**WORK INSTRUCTION**:
Please report each line in the material below that includes "dedicated".

**MATERIAL FOR THE TASK**:
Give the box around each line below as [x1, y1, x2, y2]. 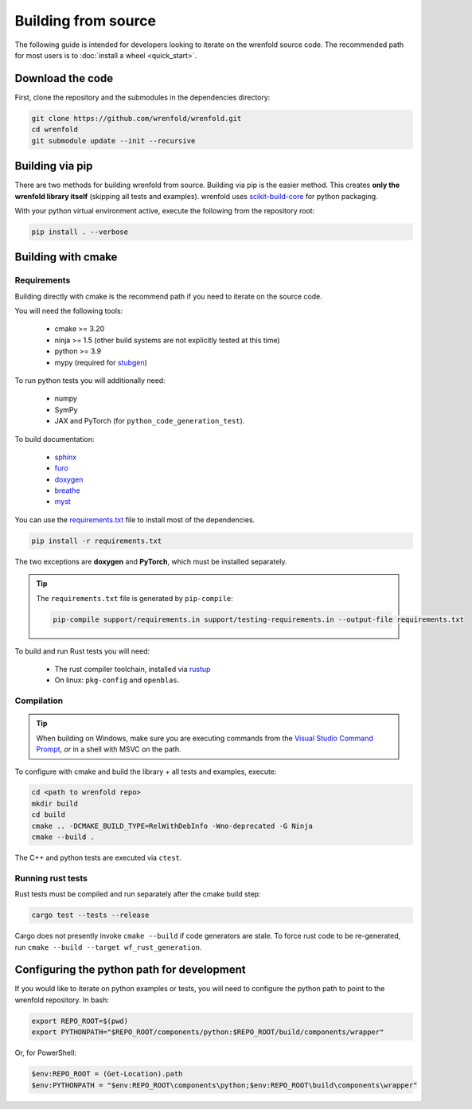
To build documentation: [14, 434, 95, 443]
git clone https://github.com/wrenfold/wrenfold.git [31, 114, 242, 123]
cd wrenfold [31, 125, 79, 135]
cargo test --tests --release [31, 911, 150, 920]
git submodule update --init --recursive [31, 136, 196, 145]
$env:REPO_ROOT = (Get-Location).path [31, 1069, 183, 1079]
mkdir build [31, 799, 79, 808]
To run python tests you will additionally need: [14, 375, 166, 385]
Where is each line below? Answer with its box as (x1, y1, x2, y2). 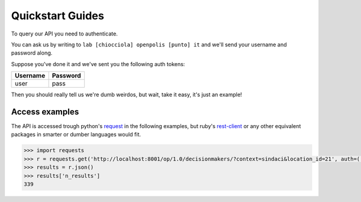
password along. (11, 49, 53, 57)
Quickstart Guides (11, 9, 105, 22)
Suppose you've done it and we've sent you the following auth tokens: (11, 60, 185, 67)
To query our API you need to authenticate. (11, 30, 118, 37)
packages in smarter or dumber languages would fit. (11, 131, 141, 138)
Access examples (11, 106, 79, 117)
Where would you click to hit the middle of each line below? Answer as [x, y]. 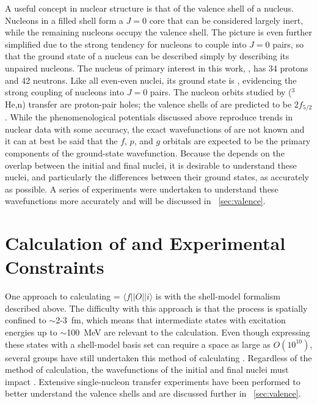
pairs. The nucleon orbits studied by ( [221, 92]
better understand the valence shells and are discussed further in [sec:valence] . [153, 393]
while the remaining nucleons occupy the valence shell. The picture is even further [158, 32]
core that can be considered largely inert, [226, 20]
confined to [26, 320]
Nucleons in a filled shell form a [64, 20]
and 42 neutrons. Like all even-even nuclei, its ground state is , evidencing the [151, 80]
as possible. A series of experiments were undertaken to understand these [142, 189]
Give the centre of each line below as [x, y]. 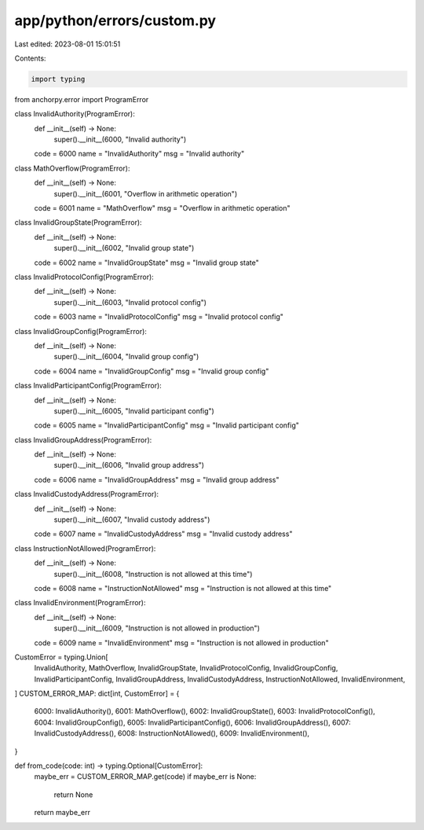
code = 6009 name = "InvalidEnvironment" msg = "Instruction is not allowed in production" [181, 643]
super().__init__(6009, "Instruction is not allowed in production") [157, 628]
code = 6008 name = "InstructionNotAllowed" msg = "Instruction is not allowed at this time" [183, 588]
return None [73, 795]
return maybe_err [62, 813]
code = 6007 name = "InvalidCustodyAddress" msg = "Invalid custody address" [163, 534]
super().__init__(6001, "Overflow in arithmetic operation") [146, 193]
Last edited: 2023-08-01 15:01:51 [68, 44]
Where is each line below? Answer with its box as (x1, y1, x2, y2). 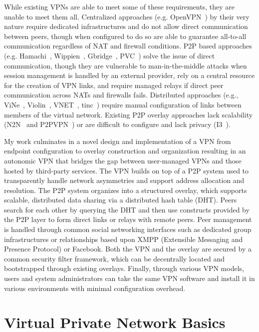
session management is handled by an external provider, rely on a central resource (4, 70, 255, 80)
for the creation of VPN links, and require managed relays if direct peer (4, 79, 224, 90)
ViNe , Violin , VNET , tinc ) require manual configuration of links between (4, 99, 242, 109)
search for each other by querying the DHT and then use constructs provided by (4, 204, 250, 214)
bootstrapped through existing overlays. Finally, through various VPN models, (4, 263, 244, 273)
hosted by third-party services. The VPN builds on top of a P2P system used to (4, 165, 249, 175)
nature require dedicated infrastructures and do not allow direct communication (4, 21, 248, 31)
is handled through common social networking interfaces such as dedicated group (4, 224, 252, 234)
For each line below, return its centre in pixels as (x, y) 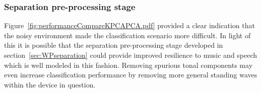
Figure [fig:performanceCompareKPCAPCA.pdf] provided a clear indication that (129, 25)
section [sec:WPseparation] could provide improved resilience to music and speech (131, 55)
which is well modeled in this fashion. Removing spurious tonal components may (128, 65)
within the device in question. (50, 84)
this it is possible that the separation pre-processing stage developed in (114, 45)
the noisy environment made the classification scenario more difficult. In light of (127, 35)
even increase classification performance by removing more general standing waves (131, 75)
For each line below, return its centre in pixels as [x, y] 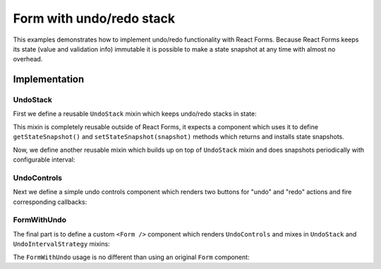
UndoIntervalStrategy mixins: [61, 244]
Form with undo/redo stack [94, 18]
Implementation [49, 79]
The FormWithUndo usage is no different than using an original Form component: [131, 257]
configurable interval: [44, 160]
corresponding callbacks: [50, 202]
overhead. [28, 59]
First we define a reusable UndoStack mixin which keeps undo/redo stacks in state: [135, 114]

...

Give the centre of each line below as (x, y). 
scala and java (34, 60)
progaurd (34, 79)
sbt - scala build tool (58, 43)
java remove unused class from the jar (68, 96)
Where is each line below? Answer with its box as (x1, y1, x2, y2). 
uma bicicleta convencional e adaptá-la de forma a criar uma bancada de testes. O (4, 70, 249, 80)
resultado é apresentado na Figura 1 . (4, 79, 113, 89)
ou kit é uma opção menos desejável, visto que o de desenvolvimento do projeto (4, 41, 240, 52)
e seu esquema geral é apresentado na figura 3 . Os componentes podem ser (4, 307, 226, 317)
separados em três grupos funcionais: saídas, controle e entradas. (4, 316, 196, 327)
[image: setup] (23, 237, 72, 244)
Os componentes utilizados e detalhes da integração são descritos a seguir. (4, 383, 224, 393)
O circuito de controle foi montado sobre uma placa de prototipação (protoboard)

**SOLUTION TO THIS PROBLEM**:
nature require dedicated infrastructures and do not allow direct communication (4, 21, 248, 31)
is handled through common social networking interfaces such as dedicated group (4, 224, 252, 234)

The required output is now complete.